The main temple is the "sim" (ordination hall). It boasts of a breezy hall beautifully designed with white posts on a square-tiled hallway filled with Buddha statues, a gong, a carriage, etc. In the chaotic era of political struggle during Laos' "revolution", the government tried to oust the abbot governing the temple. Despite such power and influence, they were unable to do this. People have since believed that the head monk's powerful meditation had given him due supernatural powers to deflect the oppressive politicians, making this temple quite a bit of a local legend.
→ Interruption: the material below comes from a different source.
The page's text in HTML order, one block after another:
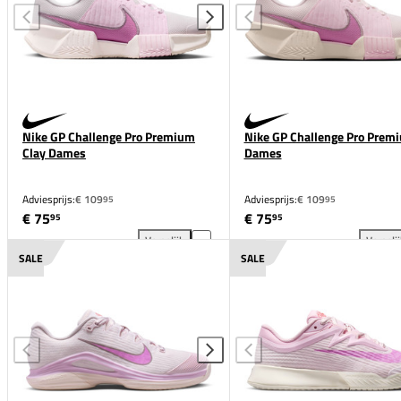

Since the temple stands smack in the heart of Muang Khong, it is easy to visit anytime of day. It is located south of the bridge and the row of guesthouses. Nearby is an internet cafe with cheaper rates that open until 10PM. The Agricultural Promotion Bank is in the vicinity, so are the Police Station, Post Office, Lao Telecom, Governor's Office, Bureau of Finance and Office of the Poverty Assistance Fund. In front of the temple is an abandoned football field now covered by untrimmed grass.

There is a more romantic temple - Wat Phu Khao Kaew - that sits on top of a hill at the western riverbank, in the Muang Saen village 8 kilometers east from Muang Khong. This was something I wanted to see more than a traipse into the party island of Don Det. I knew I had to get there.

This is the Eye in the Sky!

Wat Phuang Kaew's gigantic Golden Buddha being guarded by a naga.

Wat Phuang Kaew's main temple.

Main altar of Wat Phuang Kaew











Spacious and atmosphere-rich ordination hall of Wat Phuang Kaew.

Second temple in Wat Phuang Kaew grounds standing to the right of the main temple, but is mostly closed.












Stupas in front of Wat Phuang Kaew's grounds. In front is a football field that's mostly deserted.


2 comments:

R.Ramakrishnan said...

Temple architecture is simple,unique and very appealing.The Buddhas are beautiful & serene.Wat Phu Khao Kaew is indeed romantic !

eye in the sky said...

Ram:

Agree. After having seen so many temples, these two have simple architecture, but what they lack in architectural novelty, they made up in atmosphere - and history. :)

I have to say though that we hardly have temples of such kind in the Philippines (I can count the ones I know in the fingers in one hand). Having said that, every temple is special for me.